**TO DO:** Read the data, and whenever a line holds the word "armrest", report that line.

*** SUPPLIED DATA Section Begins ***

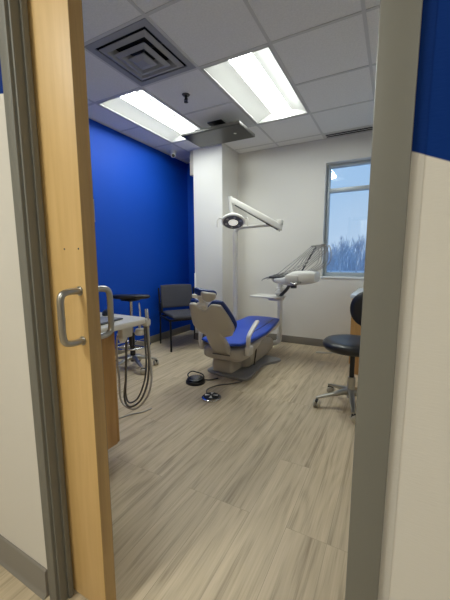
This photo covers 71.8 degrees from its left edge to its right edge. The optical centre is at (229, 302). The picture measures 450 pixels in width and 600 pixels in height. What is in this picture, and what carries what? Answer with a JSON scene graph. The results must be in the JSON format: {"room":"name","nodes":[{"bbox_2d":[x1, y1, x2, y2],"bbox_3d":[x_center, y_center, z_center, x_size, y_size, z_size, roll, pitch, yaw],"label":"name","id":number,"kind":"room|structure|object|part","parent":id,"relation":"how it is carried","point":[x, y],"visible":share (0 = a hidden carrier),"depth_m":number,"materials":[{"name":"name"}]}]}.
{"room":"dental clinic","nodes":[
{"label":"dental clinic","id":0,"kind":"room"},
{"bbox_2d":[89,118,189,346],"bbox_3d":[-1.511,-0.760,3.708,0.120,2.870,3.720,4,9,27],"label":"wall","id":1,"kind":"structure","parent":0,"point":[140,191],"depth_m":4.12,"materials":[{"name":"blue paint"}]},
{"bbox_2d":[115,324,189,355],"bbox_3d":[-1.495,0.624,3.788,0.012,0.105,3.500,4,9,27],"label":"baseboard","id":2,"kind":"structure","parent":1,"relation":"attached to","point":[164,335],"depth_m":4.67,"materials":[{"name":"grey rubber"}]},
{"bbox_2d":[0,330,357,599],"bbox_3d":[0.679,1.041,1.449,6.800,0.080,6.320,4,9,27],"label":"floor","id":3,"kind":"structure","parent":0,"point":[245,494],"depth_m":1.68,"materials":[{"name":"plastic"}]},
{"bbox_2d":[102,332,119,448],"bbox_3d":[-1.284,0.521,1.946,1.200,0.815,0.466,4,9,27],"label":"base cabinet","id":4,"kind":"object","parent":3,"relation":"on","point":[108,344],"visible":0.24,"depth_m":1.79,"materials":[{"name":"brown wood"}]},
{"bbox_3d":[-0.845,0.474,1.917,0.394,0.708,0.020,4,9,27],"label":"door","id":5,"kind":"part","parent":4,"relation":"part of","materials":[{"name":"brown wood"}]},
{"bbox_2d":[100,312,144,332],"bbox_3d":[-1.198,0.087,1.890,1.388,0.030,0.553,4,9,27],"label":"countertop","id":6,"kind":"structure","parent":4,"relation":"on","point":[128,321],"depth_m":1.69,"materials":[{"name":"white"}]},
{"bbox_2d":[102,309,107,315],"bbox_3d":[-0.744,0.055,1.897,0.068,0.031,0.110,-3,9,-24],"label":"computer mouse","id":7,"kind":"object","parent":6,"relation":"on","point":[104,313],"visible":0.5,"depth_m":1.85,"materials":[{"name":"black plastic"}]},
{"bbox_2d":[100,317,122,324],"bbox_3d":[-0.691,0.095,1.680,0.140,0.010,0.180,2,8,16],"label":"mat","id":8,"kind":"object","parent":6,"relation":"on","point":[104,320],"visible":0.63,"depth_m":1.69,"materials":[{"name":"grey plastic"}]},
{"bbox_2d":[116,303,152,409],"bbox_3d":[-0.659,0.359,1.839,0.293,0.706,0.284,4,9,27],"label":"hose","id":9,"kind":"object","parent":6,"relation":"attached to","point":[122,335],"visible":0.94,"depth_m":1.89,"materials":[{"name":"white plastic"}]},
{"bbox_2d":[117,333,126,341],"bbox_3d":[-0.643,0.183,1.861,0.064,0.098,0.063,4,9,27],"label":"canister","id":10,"kind":"object","parent":9,"relation":"on","point":[125,339],"depth_m":1.85,"materials":[{"name":"beige plastic"}]},
{"bbox_2d":[119,408,151,418],"bbox_3d":[-0.775,0.862,2.408,0.349,0.010,0.055,-4,9,-27],"label":"cord","id":11,"kind":"object","parent":3,"relation":"on","point":[149,408],"visible":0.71,"depth_m":2.42,"materials":[{"name":"grey plastic"}]},
{"bbox_2d":[113,294,158,374],"bbox_3d":[-1.079,0.318,3.391,0.542,0.820,0.516,4,9,27],"label":"stool","id":12,"kind":"object","parent":3,"relation":"on","point":[132,356],"visible":0.66,"depth_m":3.36,"materials":[{"name":"silver metal"}]},
{"bbox_3d":[-1.152,0.628,3.335,0.052,0.079,0.238,5,10,34],"label":"leg","id":13,"kind":"part","parent":12,"relation":"part of","materials":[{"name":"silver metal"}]},
{"bbox_3d":[-1.072,-0.069,3.354,0.428,0.043,0.180,0,8,2],"label":"seat","id":14,"kind":"part","parent":12,"relation":"part of","materials":[{"name":"black leather"}]},
{"bbox_3d":[-0.988,0.628,3.339,0.052,0.079,0.238,-6,10,-37],"label":"leg","id":15,"kind":"part","parent":12,"relation":"part of","materials":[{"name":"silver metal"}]},
{"bbox_3d":[-0.941,0.606,3.494,0.238,0.079,0.052,-3,8,-19],"label":"leg","id":16,"kind":"part","parent":12,"relation":"part of","materials":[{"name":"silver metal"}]},
{"bbox_2d":[158,284,194,351],"bbox_3d":[-0.659,0.176,4.351,0.556,0.841,0.574,-4,9,-28],"label":"chair","id":17,"kind":"object","parent":3,"relation":"on","point":[173,295],"visible":0.7,"depth_m":4.44,"materials":[{"name":"grey fabric"}]},
{"bbox_3d":[-0.993,0.186,4.417,0.024,0.803,0.071,-4,9,-28],"label":"leg","id":18,"kind":"part","parent":17,"relation":"part of","materials":[{"name":"black metal"}]},
{"bbox_3d":[-0.765,0.426,4.032,0.022,0.430,0.024,-4,9,-28],"label":"leg","id":19,"kind":"part","parent":17,"relation":"part of","materials":[{"name":"black metal"}]},
{"bbox_3d":[-0.642,0.192,4.323,0.546,0.025,0.465,-4,9,-28],"label":"seat frame","id":20,"kind":"part","parent":17,"relation":"part of","materials":[{"name":"black metal"}]},
{"bbox_3d":[-0.775,-0.106,4.526,0.476,0.330,0.092,-4,9,-28],"label":"backrest","id":21,"kind":"part","parent":17,"relation":"part of","materials":[{"name":"grey fabric"}]},
{"bbox_3d":[-0.639,0.149,4.311,0.476,0.068,0.490,-4,9,-28],"label":"seat","id":22,"kind":"part","parent":17,"relation":"part of","materials":[{"name":"grey fabric"}]},
{"bbox_2d":[186,371,217,385],"bbox_3d":[-0.287,0.743,3.059,0.313,0.070,0.232,1,8,10],"label":"foot pedal","id":23,"kind":"object","parent":3,"relation":"on","point":[193,380],"visible":1,"depth_m":3.01,"materials":[{"name":"black plastic"}]},
{"bbox_2d":[202,381,241,401],"bbox_3d":[-0.092,0.788,2.871,0.212,0.031,0.539,4,9,27],"label":"rheostat pedal","id":24,"kind":"object","parent":3,"relation":"on","point":[211,396],"visible":1,"depth_m":2.69,"materials":[{"name":"silver metal"}]},
{"bbox_3d":[-0.073,0.785,2.947,0.442,0.017,0.100,-7,11,-41],"label":"cord","id":25,"kind":"part","parent":24,"relation":"part of","materials":[{"name":"grey plastic"}]},
{"bbox_2d":[189,287,280,380],"bbox_3d":[0.115,0.251,3.377,0.641,0.957,1.633,4,9,27],"label":"dental chair","id":26,"kind":"object","parent":3,"relation":"on","point":[238,349],"visible":1,"depth_m":3.05,"materials":[{"name":"grey"}]},
{"bbox_3d":[-0.246,0.310,3.321,0.063,0.317,0.248,4,9,27],"label":"armrest","id":27,"kind":"part","parent":26,"relation":"part of","materials":[{"name":"white plastic"}]},
{"bbox_2d":[194,287,216,295],"bbox_3d":[-0.213,-0.074,2.636,0.218,0.113,0.070,4,9,27],"label":"cushion","id":28,"kind":"object","parent":26,"relation":"on","point":[198,291],"depth_m":2.59,"materials":[{"name":"blue leather"}]},
{"bbox_2d":[190,299,236,331],"bbox_3d":[-0.166,0.128,2.812,0.452,0.346,0.237,4,9,27],"label":"backrest cushion","id":29,"kind":"object","parent":26,"relation":"on","point":[218,318],"depth_m":2.73,"materials":[{"name":"blue plastic"}]},
{"bbox_3d":[-0.108,0.372,2.957,0.190,0.282,0.235,4,9,27],"label":"stem","id":30,"kind":"part","parent":26,"relation":"part of","materials":[{"name":"beige plastic"}]},
{"bbox_3d":[0.097,0.445,3.426,0.470,0.190,0.850,4,9,27],"label":"seat frame","id":31,"kind":"part","parent":26,"relation":"part of","materials":[{"name":"beige plastic"}]},
{"bbox_2d":[202,316,279,345],"bbox_3d":[0.176,0.305,3.559,0.524,0.116,1.240,4,9,27],"label":"seat cushion","id":32,"kind":"object","parent":26,"relation":"on","point":[241,337],"depth_m":3.46,"materials":[{"name":"blue leather"}]},
{"bbox_3d":[0.179,0.702,3.518,0.600,0.026,0.844,4,9,27],"label":"plate","id":33,"kind":"part","parent":26,"relation":"part of","materials":[{"name":"grey"}]},
{"bbox_3d":[0.221,0.343,3.077,0.063,0.317,0.248,4,9,27],"label":"armrest","id":34,"kind":"part","parent":26,"relation":"part of","materials":[{"name":"white plastic"}]},
{"bbox_2d":[216,196,282,320],"bbox_3d":[0.237,-0.278,3.699,0.674,1.916,0.426,4,9,27],"label":"light","id":35,"kind":"object","parent":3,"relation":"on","point":[235,221],"visible":0.9,"depth_m":3.59,"materials":[{"name":"white plastic"}]},
{"bbox_3d":[0.351,-0.927,3.735,0.482,0.053,0.040,4,9,24],"label":"swing arm","id":36,"kind":"part","parent":35,"relation":"part of","materials":[{"name":"white plastic"}]},
{"bbox_3d":[0.321,-0.982,3.598,0.533,0.302,0.014,0,8,-2],"label":"tension rod","id":37,"kind":"part","parent":35,"relation":"part of","materials":[{"name":"grey plastic"}]},
{"bbox_3d":[0.309,-1.031,3.605,0.554,0.358,0.316,4,9,27],"label":"spring arm","id":38,"kind":"part","parent":35,"relation":"part of","materials":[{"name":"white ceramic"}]},
{"bbox_2d":[250,244,330,344],"bbox_3d":[0.620,-0.005,3.616,0.637,1.305,1.077,-3,9,-22],"label":"dental delivery unit","id":39,"kind":"object","parent":3,"relation":"on","point":[298,277],"visible":0.99,"depth_m":3.38,"materials":[{"name":"white plastic"}]},
{"bbox_2d":[250,292,285,300],"bbox_3d":[0.456,-0.081,3.705,0.396,0.095,0.335,4,9,27],"label":"tray","id":40,"kind":"object","parent":39,"relation":"on","point":[278,296],"depth_m":3.65,"materials":[{"name":"white plastic"}]},
{"bbox_3d":[0.572,0.137,4.129,0.281,0.883,0.073,-3,9,-24],"label":"post","id":41,"kind":"part","parent":39,"relation":"part of","materials":[{"name":"white metal"}]},
{"bbox_3d":[0.638,-0.152,3.626,0.046,0.183,0.179,-7,10,-39],"label":"flex arm","id":42,"kind":"part","parent":39,"relation":"part of","materials":[{"name":"grey plastic"}]},
{"bbox_2d":[313,292,362,423],"bbox_3d":[0.998,0.383,2.474,0.568,0.941,0.574,4,9,27],"label":"stool","id":43,"kind":"object","parent":3,"relation":"on","point":[342,344],"visible":0.48,"depth_m":2.51,"materials":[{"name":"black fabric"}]},
{"bbox_3d":[0.837,0.739,2.539,0.263,0.079,0.052,0,8,-1],"label":"leg","id":44,"kind":"part","parent":43,"relation":"part of","materials":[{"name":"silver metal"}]},
{"bbox_3d":[0.939,0.718,2.684,0.052,0.079,0.263,-3,8,-19],"label":"leg","id":45,"kind":"part","parent":43,"relation":"part of","materials":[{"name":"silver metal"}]},
{"bbox_3d":[0.989,0.334,2.487,0.476,0.080,0.476,4,9,27],"label":"seat","id":46,"kind":"part","parent":43,"relation":"part of","materials":[{"name":"black leather"}]},
{"bbox_3d":[0.945,0.758,2.399,0.052,0.079,0.263,2,8,17],"label":"leg","id":47,"kind":"part","parent":43,"relation":"part of","materials":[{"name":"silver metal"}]},
{"bbox_3d":[1.137,0.052,2.545,0.304,0.303,0.064,7,11,41],"label":"backrest","id":48,"kind":"part","parent":43,"relation":"part of","materials":[{"name":"black leather"}]},
{"bbox_2d":[349,288,362,374],"bbox_3d":[1.748,0.298,3.465,0.733,0.840,0.910,4,9,27],"label":"base cabinet","id":49,"kind":"object","parent":3,"relation":"on","point":[355,329],"visible":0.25,"depth_m":3.22,"materials":[{"name":"brown wood"}]},
{"bbox_3d":[1.363,0.370,3.436,0.018,0.495,0.435,4,9,27],"label":"door","id":50,"kind":"part","parent":49,"relation":"part of","materials":[{"name":"brown wood"}]},
{"bbox_2d":[350,288,362,297],"bbox_3d":[1.756,-0.099,3.406,0.715,0.037,0.910,4,9,27],"label":"countertop","id":51,"kind":"structure","parent":49,"relation":"on","point":[359,290],"depth_m":3.38,"materials":[{"name":"white laminate"}]},
{"bbox_2d":[193,144,237,332],"bbox_3d":[-0.194,-0.811,4.620,0.463,2.720,0.484,4,9,27],"label":"column","id":52,"kind":"structure","parent":0,"point":[215,167],"depth_m":4.37,"materials":[{"name":"white paint"}]},
{"bbox_2d":[190,151,192,175],"bbox_3d":[-0.511,-1.990,4.444,0.086,0.335,0.100,4,9,27],"label":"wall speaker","id":53,"kind":"object","parent":52,"relation":"attached to","point":[191,152],"visible":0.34,"depth_m":4.41,"materials":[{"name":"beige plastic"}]},
{"bbox_2d":[194,273,196,332],"bbox_3d":[-0.506,0.056,4.631,0.024,1.000,0.024,4,9,27],"label":"trim","id":54,"kind":"structure","parent":52,"relation":"attached to","point":[194,273],"depth_m":4.57,"materials":[{"name":"white plastic"}]},
{"bbox_2d":[195,333,205,339],"bbox_3d":[-0.198,0.485,4.794,0.490,0.105,0.496,4,9,27],"label":"baseboard","id":55,"kind":"structure","parent":52,"relation":"attached to","point":[196,334],"depth_m":4.67,"materials":[{"name":"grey rubber"}]},
{"bbox_2d":[0,0,449,599],"bbox_3d":[0.314,-0.250,0.569,6.600,2.720,0.250,4,9,27],"label":"wall","id":56,"kind":"structure","parent":0,"point":[420,569],"depth_m":0.50,"materials":[{"name":"paint"}]},
{"bbox_2d":[0,534,49,599],"bbox_3d":[-1.648,0.925,1.617,2.250,0.104,0.022,4,9,27],"label":"baseboard","id":57,"kind":"structure","parent":56,"relation":"attached to","point":[32,574],"depth_m":1.16,"materials":[{"name":"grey rubber"}]},
{"bbox_2d":[27,0,115,599],"bbox_3d":[-0.882,-0.039,1.172,1.073,2.124,0.190,4,9,27],"label":"door","id":58,"kind":"structure","parent":56,"relation":"in","point":[55,26],"depth_m":0.93,"materials":[{"name":"brown wood"}]},
{"bbox_3d":[-0.457,0.043,0.891,0.028,0.178,0.073,4,9,27],"label":"handle","id":59,"kind":"part","parent":58,"relation":"part of","materials":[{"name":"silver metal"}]},
{"bbox_3d":[-0.403,0.029,0.994,0.028,0.178,0.073,4,9,27],"label":"handle","id":60,"kind":"part","parent":58,"relation":"part of","materials":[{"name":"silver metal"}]},
{"bbox_2d":[345,0,422,599],"bbox_3d":[0.301,0.006,0.611,0.054,2.200,0.274,4,9,27],"label":"trim","id":61,"kind":"structure","parent":56,"relation":"attached to","point":[399,32],"depth_m":0.48,"materials":[{"name":"grey paint"}]},
{"bbox_2d":[378,0,437,599],"bbox_3d":[0.274,-0.234,0.450,0.018,2.720,0.003,4,9,27],"label":"trim","id":62,"kind":"structure","parent":56,"relation":"attached to","point":[429,10],"depth_m":0.48,"materials":[{"name":"paint"}]},
{"bbox_2d":[82,0,379,162],"bbox_3d":[-0.006,-1.917,2.647,3.376,0.023,3.500,4,9,27],"label":"ceiling","id":63,"kind":"structure","parent":0,"point":[326,49],"depth_m":2.37,"materials":[{"name":"tile"}]},
{"bbox_2d":[84,18,195,86],"bbox_3d":[-0.661,-1.904,2.363,0.582,0.156,0.582,4,9,27],"label":"ceiling vent","id":64,"kind":"object","parent":63,"relation":"in","point":[138,50],"visible":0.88,"depth_m":2.34,"materials":[{"name":"grey metal"}]},
{"bbox_2d":[97,88,200,142],"bbox_3d":[-0.775,-2.057,3.440,0.581,0.077,1.184,4,9,27],"label":"ceiling light","id":65,"kind":"object","parent":63,"relation":"attached to","point":[134,106],"visible":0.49,"depth_m":3.39,"materials":[{"name":"grey"}]},
{"bbox_2d":[121,92,193,132],"bbox_3d":[-0.775,-2.068,3.439,0.200,0.034,1.136,4,9,27],"label":"diffuser","id":66,"kind":"object","parent":65,"relation":"attached to","point":[137,100],"depth_m":3.35,"materials":[{"name":"white plastic"}]},
{"bbox_3d":[-0.509,-2.128,3.942,0.553,0.075,0.004,4,9,27],"label":"plate","id":67,"kind":"part","parent":65,"relation":"part of","materials":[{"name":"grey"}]},
{"bbox_2d":[170,150,176,157],"bbox_3d":[-0.803,-2.112,4.423,0.096,0.089,0.096,4,9,27],"label":"security camera","id":68,"kind":"object","parent":63,"relation":"attached to","point":[173,152],"visible":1,"depth_m":4.39,"materials":[{"name":"white plastic"}]},
{"bbox_2d":[182,93,189,102],"bbox_3d":[-0.410,-1.915,2.909,0.076,0.072,0.076,4,9,27],"label":"sprinkler head","id":69,"kind":"object","parent":63,"relation":"attached to","point":[185,95],"visible":1,"depth_m":2.90},
{"bbox_2d":[181,119,254,147],"bbox_3d":[-0.133,-1.961,3.534,0.740,0.143,0.410,4,9,27],"label":"monitor","id":70,"kind":"object","parent":63,"relation":"hanging from","point":[220,132],"visible":1,"depth_m":3.48,"materials":[{"name":"grey"}]},
{"bbox_2d":[201,46,308,123],"bbox_3d":[0.300,-1.980,2.880,0.582,0.077,1.184,4,9,27],"label":"ceiling light","id":71,"kind":"object","parent":63,"relation":"attached to","point":[242,78],"visible":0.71,"depth_m":2.82,"materials":[{"name":"grey"}]},
{"bbox_2d":[229,53,290,114],"bbox_3d":[0.300,-1.990,2.879,0.200,0.034,1.136,4,9,27],"label":"diffuser","id":72,"kind":"object","parent":71,"relation":"attached to","point":[247,67],"depth_m":2.80,"materials":[{"name":"white plastic"}]},
{"bbox_3d":[0.566,-2.050,3.382,0.554,0.075,0.004,4,9,27],"label":"plate","id":73,"kind":"part","parent":71,"relation":"part of","materials":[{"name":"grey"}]},
{"bbox_2d":[324,126,372,137],"bbox_3d":[1.639,-2.048,3.643,1.012,0.010,0.120,4,9,27],"label":"ceiling vent","id":74,"kind":"object","parent":63,"relation":"in","point":[369,128],"visible":0.6,"depth_m":3.75,"materials":[{"name":"grey metal"}]},
{"bbox_2d":[187,131,372,338],"bbox_3d":[0.869,-0.866,4.472,3.376,2.870,0.260,4,9,27],"label":"wall","id":75,"kind":"structure","parent":0,"point":[288,184],"depth_m":4.32,"materials":[{"name":"white paint"}]},
{"bbox_2d":[266,333,323,346],"bbox_3d":[1.210,0.549,4.331,2.462,0.105,0.012,4,9,27],"label":"baseboard","id":76,"kind":"structure","parent":75,"relation":"attached to","point":[285,338],"depth_m":4.44,"materials":[{"name":"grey rubber"}]},
{"bbox_2d":[321,159,370,278],"bbox_3d":[1.692,-1.048,3.951,0.950,1.477,0.182,4,9,27],"label":"window","id":77,"kind":"structure","parent":75,"relation":"in","point":[338,275],"depth_m":4.10,"materials":[{"name":"silver metal"}]},
{"bbox_3d":[1.676,-0.324,4.020,0.950,0.024,0.112,4,9,27],"label":"sill","id":78,"kind":"part","parent":77,"relation":"part of","materials":[{"name":"white"}]},
{"bbox_3d":[-1.424,-0.391,1.589,2.036,2.720,0.045,4,9,27],"label":"wall","id":79,"kind":"structure","parent":0,"visible":0},
{"bbox_2d":[81,0,112,532],"bbox_3d":[-0.539,-0.071,1.168,0.060,2.200,0.060,4,9,27],"label":"trim","id":80,"kind":"structure","parent":79,"relation":"attached to","point":[81,0],"depth_m":1.17,"materials":[{"name":"grey paint"}]},
{"label":"outside","id":81,"kind":"structure","parent":0,"visible":0},
{"bbox_2d":[327,265,363,272],"bbox_3d":[10.043,-5.558,51.044,150.000,0.100,89.800,4,9,27],"label":"ground","id":82,"kind":"structure","parent":81,"point":[359,271],"depth_m":39.29,"materials":[{"name":"white snow"}]},
{"bbox_2d":[328,250,334,271],"bbox_3d":[11.571,-4.791,35.547,1.154,2.636,1.503,-7,10,-41],"label":"bare tree","id":83,"kind":"object","parent":82,"relation":"on","point":[331,256],"visible":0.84,"depth_m":35.39,"materials":[{"name":"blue plant"}]},
{"bbox_2d":[332,236,349,271],"bbox_3d":[11.436,-4.951,31.941,2.084,3.953,1.631,-7,11,-42],"label":"bare tree","id":84,"kind":"object","parent":82,"relation":"on","point":[341,244],"visible":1,"depth_m":31.92,"materials":[{"name":"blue plant"}]},
{"bbox_2d":[327,237,365,270],"bbox_3d":[12.064,-7.377,46.214,39.005,4.849,6.103,4,9,27],"label":"thicket","id":85,"kind":"object","parent":82,"relation":"on","point":[350,259],"visible":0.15,"depth_m":42.38,"materials":[{"name":"plant"}]},
{"bbox_2d":[351,233,365,271],"bbox_3d":[13.950,-5.244,33.116,2.047,4.215,1.793,-7,10,-40],"label":"bare tree","id":86,"kind":"object","parent":82,"relation":"on","point":[359,246],"visible":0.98,"depth_m":32.96,"materials":[{"name":"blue plant"}]},
{"bbox_3d":[-0.128,-1.347,0.652,1.000,0.570,0.250,4,9,27],"label":"wall header","id":87,"kind":"structure","parent":0,"visible":0},
{"bbox_2d":[0,0,73,599],"bbox_3d":[-0.596,-0.041,0.955,0.058,2.200,0.054,4,9,27],"label":"trim","id":88,"kind":"structure","parent":87,"relation":"attached to","point":[15,48],"depth_m":0.94,"materials":[{"name":"grey paint"}]}
]}

*** SUPPLIED DATA Section Ends ***

**EXPECTED ANSWER:**
{"bbox_3d":[-0.246,0.310,3.321,0.063,0.317,0.248,4,9,27],"label":"armrest","id":27,"kind":"part","parent":26,"relation":"part of","materials":[{"name":"white plastic"}]},
{"bbox_3d":[0.221,0.343,3.077,0.063,0.317,0.248,4,9,27],"label":"armrest","id":34,"kind":"part","parent":26,"relation":"part of","materials":[{"name":"white plastic"}]},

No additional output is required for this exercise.